- Interactive map of Dumri
- Country: India
- State: Uttar Pradesh
- District: Ghazipur
- Established: 1660s

Government
- • Body: Gram panchayat

Area
- • Total: 260 ha (640 acres)

Population (2011)
- • Total: 4,158
- • Density: 1,600/km^{2} (4,100/sq mi)

Languages
- • Official: Hindi
- Time zone: UTC+5:30 (IST)
- Vehicle registration: UP
- Website: up.gov.in

= Dumri, Dildarnagar =

Dumri is a village in Dildarnagar kamsar located in Durgawati tehsil of the Indian state of Bihar. Dumri is large village and have svetalaana small villages or hamlets which are relative villages of Dumri which makes it the largest Gram Panchayat of Durgawati tehsil.

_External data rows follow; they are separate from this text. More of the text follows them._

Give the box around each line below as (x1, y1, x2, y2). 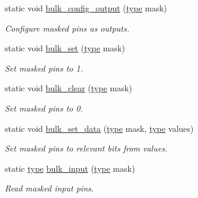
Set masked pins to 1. (5, 61, 83, 74)
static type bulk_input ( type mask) (5, 162, 135, 174)
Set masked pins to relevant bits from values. (5, 142, 168, 154)
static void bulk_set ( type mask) (5, 42, 125, 54)
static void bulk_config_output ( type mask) (5, 2, 168, 14)
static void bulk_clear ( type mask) (5, 82, 132, 94)
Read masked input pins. (5, 182, 94, 194)
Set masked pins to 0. (5, 101, 83, 114)

As of 2011 Census the main Population of Dumri village was 4158 and the geographical area of the village was 260 hectares. Dumri's Gram Panchayaat had a total Population of 18457 as of 2011 census report and had a total geographical area of 1976 hectares. The Dumri was before a part of Daudpur parhana of Kamsar-o-Bar jagir During Mughal and early British Raj. Many Kamsar pathans from Dewaitha, and nearby villages settled in a region in 1600s and established Dumri Later some families also migrated to nearby villages and name as Mansurpur, Nuaon, Kabilaspur, Firozpur, etc. Which know come in Dumri Gram Panchayat. Many family's also migrated to a village near Dumri name as Karari. All the villages which come in Dumri Gram Panchaat are the part of Dildarnagar Kamsar.